La Storia delle sarmale (involtini di verza)
Entrambi i romeni e stranieri , la maggior parte di ogni angolo del mondo sono
colpiti dal gusto di involtini di verza fatte sulle nostre terre. Ed essi sono
valutati molto più di quelli di altri paesi dei Balcani
La storia degli involtini di verza ( sarmale) inizia migliaia di anni fa, nell'età della
pietra, quando la gente si avvicinò con l’invenzione del vaso di argilla a diversi
modi di preparare il cibo, inclusa la carne. Come mostrato alcune antiche
pitture rupestri, la gente sapeva la tecnica di avvolgimento a base di carne in
foglie diverse commestibile, in modo che si può accettare il fatto che involtini
di verza sono stati inventati dai popoli
primitivi. È vero,non erano conosciuti come involtini di verza ( sarmale ) ,e la composizione non fosse quella che conosciamo oggi.
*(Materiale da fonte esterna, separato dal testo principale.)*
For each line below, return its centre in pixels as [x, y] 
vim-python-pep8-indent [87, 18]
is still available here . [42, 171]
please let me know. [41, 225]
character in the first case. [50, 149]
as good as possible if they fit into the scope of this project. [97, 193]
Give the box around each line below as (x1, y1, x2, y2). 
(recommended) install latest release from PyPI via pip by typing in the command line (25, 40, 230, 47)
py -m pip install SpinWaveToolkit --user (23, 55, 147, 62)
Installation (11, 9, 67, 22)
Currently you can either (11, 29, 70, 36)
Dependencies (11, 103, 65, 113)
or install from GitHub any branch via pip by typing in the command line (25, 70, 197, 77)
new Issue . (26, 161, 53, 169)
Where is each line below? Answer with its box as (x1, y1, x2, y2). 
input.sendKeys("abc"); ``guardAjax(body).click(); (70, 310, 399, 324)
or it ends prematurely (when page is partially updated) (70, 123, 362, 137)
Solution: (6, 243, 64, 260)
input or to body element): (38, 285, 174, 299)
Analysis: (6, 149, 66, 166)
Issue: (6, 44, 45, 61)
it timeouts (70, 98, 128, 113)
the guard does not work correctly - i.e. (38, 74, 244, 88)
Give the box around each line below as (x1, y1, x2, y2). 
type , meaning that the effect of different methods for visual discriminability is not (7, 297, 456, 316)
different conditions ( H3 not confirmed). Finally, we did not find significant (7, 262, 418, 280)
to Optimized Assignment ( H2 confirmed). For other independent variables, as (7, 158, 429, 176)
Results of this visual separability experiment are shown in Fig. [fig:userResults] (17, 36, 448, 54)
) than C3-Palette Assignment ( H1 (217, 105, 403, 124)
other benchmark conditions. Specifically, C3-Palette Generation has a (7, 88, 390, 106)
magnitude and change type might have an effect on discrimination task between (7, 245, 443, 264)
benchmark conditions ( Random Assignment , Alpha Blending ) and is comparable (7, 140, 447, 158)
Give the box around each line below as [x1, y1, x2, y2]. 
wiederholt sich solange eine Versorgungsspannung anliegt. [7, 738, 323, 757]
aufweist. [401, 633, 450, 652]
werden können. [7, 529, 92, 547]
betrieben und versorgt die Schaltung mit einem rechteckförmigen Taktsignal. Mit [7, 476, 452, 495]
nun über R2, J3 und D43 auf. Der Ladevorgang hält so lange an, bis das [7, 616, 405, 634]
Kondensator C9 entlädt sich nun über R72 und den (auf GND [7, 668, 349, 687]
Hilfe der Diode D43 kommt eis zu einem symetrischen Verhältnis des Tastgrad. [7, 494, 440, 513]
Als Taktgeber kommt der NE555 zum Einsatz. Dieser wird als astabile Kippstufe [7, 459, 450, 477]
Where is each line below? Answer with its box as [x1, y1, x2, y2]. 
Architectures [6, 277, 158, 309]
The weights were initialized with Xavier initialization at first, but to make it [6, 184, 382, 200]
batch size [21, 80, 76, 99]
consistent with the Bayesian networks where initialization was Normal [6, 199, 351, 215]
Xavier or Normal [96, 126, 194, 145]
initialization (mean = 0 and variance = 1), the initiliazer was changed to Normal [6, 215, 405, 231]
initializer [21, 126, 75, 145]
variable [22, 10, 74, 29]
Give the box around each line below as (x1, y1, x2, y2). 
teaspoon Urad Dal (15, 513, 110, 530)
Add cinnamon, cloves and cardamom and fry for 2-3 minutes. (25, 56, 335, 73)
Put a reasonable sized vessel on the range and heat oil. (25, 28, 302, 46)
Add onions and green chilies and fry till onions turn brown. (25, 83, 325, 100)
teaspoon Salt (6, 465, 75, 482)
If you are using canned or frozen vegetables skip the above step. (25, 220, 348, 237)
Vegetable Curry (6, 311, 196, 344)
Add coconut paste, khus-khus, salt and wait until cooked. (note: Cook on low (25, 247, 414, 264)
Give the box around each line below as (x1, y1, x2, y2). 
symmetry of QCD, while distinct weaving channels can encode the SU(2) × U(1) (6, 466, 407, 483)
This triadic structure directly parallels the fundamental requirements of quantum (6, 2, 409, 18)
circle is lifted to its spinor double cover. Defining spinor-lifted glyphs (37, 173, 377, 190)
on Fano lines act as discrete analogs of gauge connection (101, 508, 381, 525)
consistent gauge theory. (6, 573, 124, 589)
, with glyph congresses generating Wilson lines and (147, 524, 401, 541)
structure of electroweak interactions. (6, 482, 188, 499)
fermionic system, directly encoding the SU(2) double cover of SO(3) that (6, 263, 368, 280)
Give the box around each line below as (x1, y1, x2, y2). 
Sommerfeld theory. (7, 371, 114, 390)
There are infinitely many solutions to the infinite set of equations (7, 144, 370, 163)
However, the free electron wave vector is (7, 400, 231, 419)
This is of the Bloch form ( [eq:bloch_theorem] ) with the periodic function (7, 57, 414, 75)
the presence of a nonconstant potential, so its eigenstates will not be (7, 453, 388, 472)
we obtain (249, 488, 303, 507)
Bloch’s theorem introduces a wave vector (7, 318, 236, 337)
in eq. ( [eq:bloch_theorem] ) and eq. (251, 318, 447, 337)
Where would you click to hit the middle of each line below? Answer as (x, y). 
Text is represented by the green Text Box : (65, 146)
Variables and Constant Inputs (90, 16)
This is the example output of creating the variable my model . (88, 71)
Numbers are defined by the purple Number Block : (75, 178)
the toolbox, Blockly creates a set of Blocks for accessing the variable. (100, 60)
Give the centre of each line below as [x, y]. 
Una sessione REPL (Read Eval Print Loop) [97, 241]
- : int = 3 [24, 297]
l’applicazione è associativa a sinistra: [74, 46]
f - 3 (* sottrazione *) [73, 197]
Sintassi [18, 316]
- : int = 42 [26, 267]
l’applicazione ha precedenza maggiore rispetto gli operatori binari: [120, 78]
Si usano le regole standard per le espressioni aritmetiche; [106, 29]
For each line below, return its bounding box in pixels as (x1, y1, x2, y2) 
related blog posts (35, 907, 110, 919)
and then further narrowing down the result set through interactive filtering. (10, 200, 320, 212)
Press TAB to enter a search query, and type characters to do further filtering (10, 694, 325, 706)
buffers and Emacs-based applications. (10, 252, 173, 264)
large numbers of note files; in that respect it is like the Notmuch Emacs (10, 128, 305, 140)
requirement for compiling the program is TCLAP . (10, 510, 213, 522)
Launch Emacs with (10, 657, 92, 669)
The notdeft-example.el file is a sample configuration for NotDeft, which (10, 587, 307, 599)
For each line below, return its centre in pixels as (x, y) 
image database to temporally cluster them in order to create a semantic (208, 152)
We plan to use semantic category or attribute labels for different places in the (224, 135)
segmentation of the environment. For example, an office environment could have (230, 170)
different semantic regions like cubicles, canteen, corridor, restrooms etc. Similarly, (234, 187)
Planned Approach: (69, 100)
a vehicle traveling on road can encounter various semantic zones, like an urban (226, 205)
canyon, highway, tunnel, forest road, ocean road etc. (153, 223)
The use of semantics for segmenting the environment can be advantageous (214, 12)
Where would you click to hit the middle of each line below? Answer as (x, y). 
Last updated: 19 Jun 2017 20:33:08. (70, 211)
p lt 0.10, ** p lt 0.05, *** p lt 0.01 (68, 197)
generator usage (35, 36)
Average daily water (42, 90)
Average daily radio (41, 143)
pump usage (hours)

L’involtini di verza (sarmale ) è il motivo per la
controversia nata in Europa. Non solo i rumeni ma anche greci, albanesi,
bulgari, croati e turchi credono siano inventori degli involtini. Il nome sarma è comune in Romania e in Croazia è
simile a sarma in bulgaro e "sarmalaki" in greco. Non dice nulla, ma
l'identità di coloro che hanno preso all'inizio di questa delizia culinaria
involtini di verza sono stati inventati nei Balcani o da un popolo particolare.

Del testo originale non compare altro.